### WORK TO BE COMPLETED:
Go over the material below and report every line that contains the word "mode".

### DATA FOR PROCESSING:
+---+

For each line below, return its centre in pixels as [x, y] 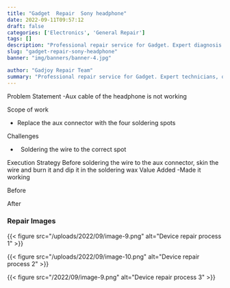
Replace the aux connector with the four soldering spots [96, 122]
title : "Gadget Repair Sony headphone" [67, 13]
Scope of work [28, 109]
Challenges [23, 136]
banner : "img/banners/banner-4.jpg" [59, 58]
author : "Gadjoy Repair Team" [50, 70]
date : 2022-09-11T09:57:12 [46, 20]
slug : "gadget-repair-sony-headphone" [62, 52]
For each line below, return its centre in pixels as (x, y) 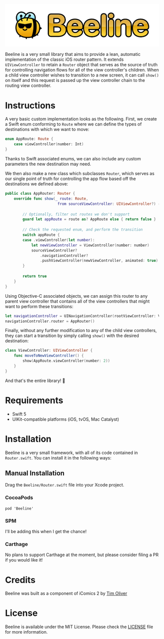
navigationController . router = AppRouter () (50, 321)
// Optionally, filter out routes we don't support (76, 214)
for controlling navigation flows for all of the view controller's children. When (82, 70)
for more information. (26, 632)
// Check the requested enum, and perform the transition (83, 230)
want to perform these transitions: (39, 306)
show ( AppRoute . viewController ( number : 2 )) (66, 361)
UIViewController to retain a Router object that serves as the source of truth (81, 65)
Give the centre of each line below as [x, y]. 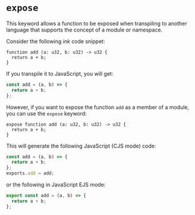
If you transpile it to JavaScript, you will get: [60, 73]
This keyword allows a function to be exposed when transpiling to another [97, 23]
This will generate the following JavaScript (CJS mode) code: [81, 146]
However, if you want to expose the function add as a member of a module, [98, 107]
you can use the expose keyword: [47, 113]
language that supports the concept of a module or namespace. [84, 30]
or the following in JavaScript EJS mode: [56, 185]
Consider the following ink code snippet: [56, 41]
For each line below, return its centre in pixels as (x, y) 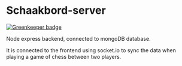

+---+

### RESPONSE:
This will generate the following JavaScript (CJS mode) code: [81, 146]
or the following in JavaScript EJS mode: [56, 185]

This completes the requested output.